### Required action
Repeat precisely the span of lines below that opens with the line containing "kemiläisiä lauantaina." and closes with the line containing "lisäksi järkälemäinen englantilaishyökkääjä", both included.

-------- Dataset excerpts --------

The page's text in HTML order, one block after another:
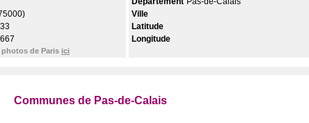
de Paris ici
Ville
Latitude
Longitude
Communes de Pas-de-Calais
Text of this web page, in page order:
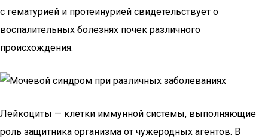
с гематурией и протеинурией свидетельствует о
воспалительных болезнях почек различного
происхождения.
Лейкоциты — клетки иммунной системы, выполняющие
роль защитника организма от чужеродных агентов. В
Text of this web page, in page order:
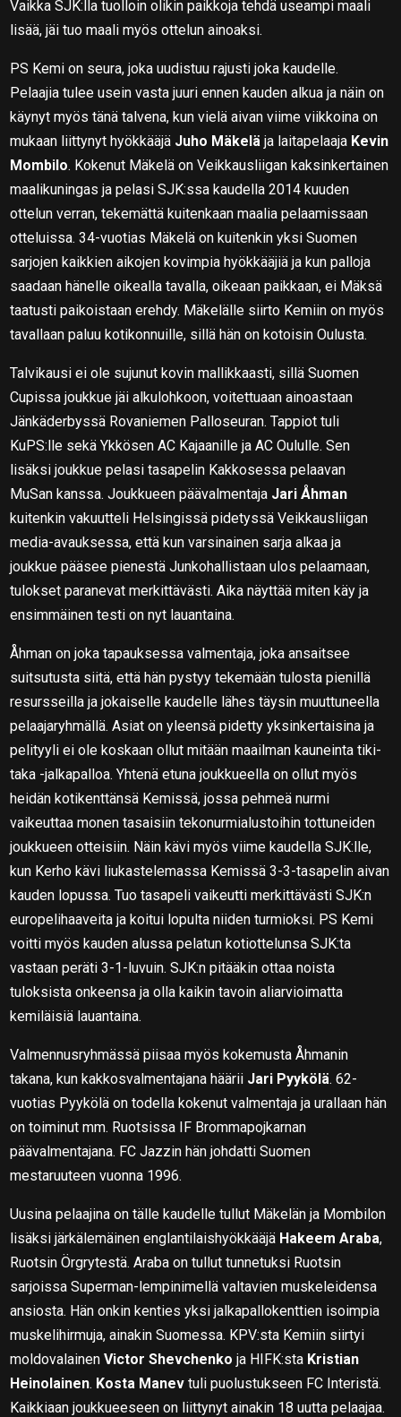
Vaikka SJK:lla tuolloin olikin paikkoja tehdä useampi maali
lisää, jäi tuo maali myös ottelun ainoaksi.
PS Kemi on seura, joka uudistuu rajusti joka kaudelle.
Pelaajia tulee usein vasta juuri ennen kauden alkua ja näin on
käynyt myös tänä talvena, kun vielä aivan viime viikkoina on
mukaan liittynyt hyökkääjä Juho Mäkelä ja laitapelaaja Kevin
Mombilo. Kokenut Mäkelä on Veikkausliigan kaksinkertainen
maalikuningas ja pelasi SJK:ssa kaudella 2014 kuuden
ottelun verran, tekemättä kuitenkaan maalia pelaamissaan
otteluissa. 34-vuotias Mäkelä on kuitenkin yksi Suomen
sarjojen kaikkien aikojen kovimpia hyökkääjiä ja kun palloja
saadaan hänelle oikealla tavalla, oikeaan paikkaan, ei Mäksä
taatusti paikoistaan erehdy. Mäkelälle siirto Kemiin on myös
tavallaan paluu kotikonnuille, sillä hän on kotoisin Oulusta.
Talvikausi ei ole sujunut kovin mallikkaasti, sillä Suomen
Cupissa joukkue jäi alkulohkoon, voitettuaan ainoastaan
Jänkäderbyssä Rovaniemen Palloseuran. Tappiot tuli
KuPS:lle sekä Ykkösen AC Kajaanille ja AC Oululle. Sen
lisäksi joukkue pelasi tasapelin Kakkosessa pelaavan
MuSan kanssa. Joukkueen päävalmentaja Jari Åhman
kuitenkin vakuutteli Helsingissä pidetyssä Veikkausliigan
media-avauksessa, että kun varsinainen sarja alkaa ja
joukkue pääsee pienestä Junkohallistaan ulos pelaamaan,
tulokset paranevat merkittävästi. Aika näyttää miten käy ja
ensimmäinen testi on nyt lauantaina.
Åhman on joka tapauksessa valmentaja, joka ansaitsee
suitsutusta siitä, että hän pystyy tekemään tulosta pienillä
resursseilla ja jokaiselle kaudelle lähes täysin muuttuneella
pelaajaryhmällä. Asiat on yleensä pidetty yksinkertaisina ja
pelityyli ei ole koskaan ollut mitään maailman kauneinta tiki-
taka -jalkapalloa. Yhtenä etuna joukkueella on ollut myös
heidän kotikenttänsä Kemissä, jossa pehmeä nurmi
vaikeuttaa monen tasaisiin tekonurmialustoihin tottuneiden
joukkueen otteisiin. Näin kävi myös viime kaudella SJK:lle,
kun Kerho kävi liukastelemassa Kemissä 3-3-tasapelin aivan
kauden lopussa. Tuo tasapeli vaikeutti merkittävästi SJK:n
europelihaaveita ja koitui lopulta niiden turmioksi. PS Kemi
voitti myös kauden alussa pelatun kotiottelunsa SJK:ta
vastaan peräti 3-1-luvuin. SJK:n pitääkin ottaa noista
tuloksista onkeensa ja olla kaikin tavoin aliarvioimatta
kemiläisiä lauantaina.
Valmennusryhmässä piisaa myös kokemusta Åhmanin
takana, kun kakkosvalmentajana häärii Jari Pyykölä. 62-
vuotias Pyykölä on todella kokenut valmentaja ja urallaan hän
on toiminut mm. Ruotsissa IF Brommapojkarnan
päävalmentajana. FC Jazzin hän johdatti Suomen
mestaruuteen vuonna 1996.
Uusina pelaajina on tälle kaudelle tullut Mäkelän ja Mombilon
lisäksi järkälemäinen englantilaishyökkääjä Hakeem Araba,
Ruotsin Örgrytestä. Araba on tullut tunnetuksi Ruotsin
sarjoissa Superman-lempinimellä valtavien muskeleidensa
ansiosta. Hän onkin kenties yksi jalkapallokenttien isoimpia
muskelihirmuja, ainakin Suomessa. KPV:sta Kemiin siirtyi
moldovalainenVictor Shevchenko ja HIFK:sta Kristian
Heinolainen. Kosta Manev tuli puolustukseen FC Interistä.
Kaikkiaan joukkueeseen on liittynyt ainakin 18 uutta pelaajaa.

--------

### Answer space
kemiläisiä lauantaina.
Valmennusryhmässä piisaa myös kokemusta Åhmanin
takana, kun kakkosvalmentajana häärii Jari Pyykölä. 62-
vuotias Pyykölä on todella kokenut valmentaja ja urallaan hän
on toiminut mm. Ruotsissa IF Brommapojkarnan
päävalmentajana. FC Jazzin hän johdatti Suomen
mestaruuteen vuonna 1996.
Uusina pelaajina on tälle kaudelle tullut Mäkelän ja Mombilon
lisäksi järkälemäinen englantilaishyökkääjä Hakeem Araba,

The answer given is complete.